A large contingent from the New Orleans community, as well as many connected with Georgia Tech, openly fought to bar either Grier, Pitt, or the Yellow Jacket team from the game. Georgia Tech's president, coach, students, and football players from the Atlanta-based school, civil rights leaders from multiple locales, as well as a large number of the Pitt community, however, succeeded in seeing Grier take to the gridiron that January day.

In anticipation of Grier's presence against Georgia Tech, Georgia governor Marvin Griffin in December 1955 publicly sent a telegram to his state's Board Of Regents imploring that teams from Georgia not engage in racially integrated events which had blacks either as participants or in the stands. Georgia Tech's president Blake R Van Leer rejected this request. Griffin would later request that President Van Leer and Georgia Tech's players be punished, but Van Leer stuck to his statements, threatened to resign and later received a standing ovation from the faculty senate. Van Leer's stance would typically not serve an administrator in a Deep South institution well in the 1950s, however the prospect of any long-term professional consequences proved moot since he died of a heart attack only three weeks after the fateful bowl game.

Georgia Tech won the game 7–0. The margin of victory mostly resulted from a disputed first quarter 31-yard pass interference penalty which was called on Grier, giving Georgia Tech a first and goal on the Pitt 1-yard line. The Yellow Jackets scored the game's only touchdown on the next play. Photographic evidence later strongly indicated the referee's call was incorrect.

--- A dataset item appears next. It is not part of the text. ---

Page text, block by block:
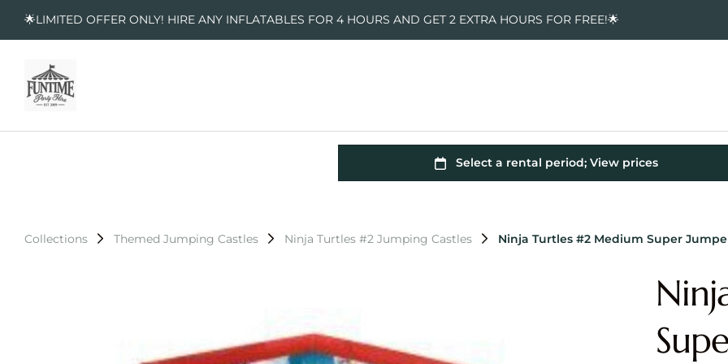
🌟LIMITED OFFER ONLY! HIRE ANY INFLATABLES FOR 4 HOURS AND GET 2 EXTRA HOURS FOR FREE!🌟
Collections Themed Jumping Castles Ninja Turtles #2 Jumping Castles Ninja Turtles #2 Medium Super

The irony of the bad call is that it was made by referee Rusty Coles, from the Pittsburgh area, who had no objective in making the wrong call, but simply made a mistake, which he admitted after seeing the game films.

Grier finished the game as its leading rusher with 51 yards. After the game, he protested the pass interference call, but praised the Georgia Tech players, saying "They were good sportsmen, perhaps the best I've played against all season. They played hard, but clean. It was a good game. But believe me. I didn't push that man."

Grier's participation in the 1956 Sugar Bowl, as well as the support he received from various communities, is seen by some experts as a milestone in American race relations.

In 2019, Grier was elected as a member of the Sugar Bowl Hall of Fame. On Oct 1, 2022, Georgia Tech and University of Pittsburgh played again. During the game, the 1956 Sugar Bowl and Grier were honored. Grier was also enshrined in the Pittsburgh Hall of Fame live on ACC Network and ESPN. Actor Anthony Mackie, Grier's son Rob, granddaughter Camille and President Van Leer's grandson Blake Van Leer III were present on the field.

Later in 2022, Grier along with his son Rob were invited for a VIP tour at Georgia Tech, College Football Hall of Fame and National Center for Civil and Human Rights. While at Georgia Tech, Grier met 1956's Georgia Tech's Quarterback Wade Mitchell for the first time since 1956. Georgia Tech's president Ángel Cabrera was there to meet with Grier. The Van Leer and Grier families remain close to this day.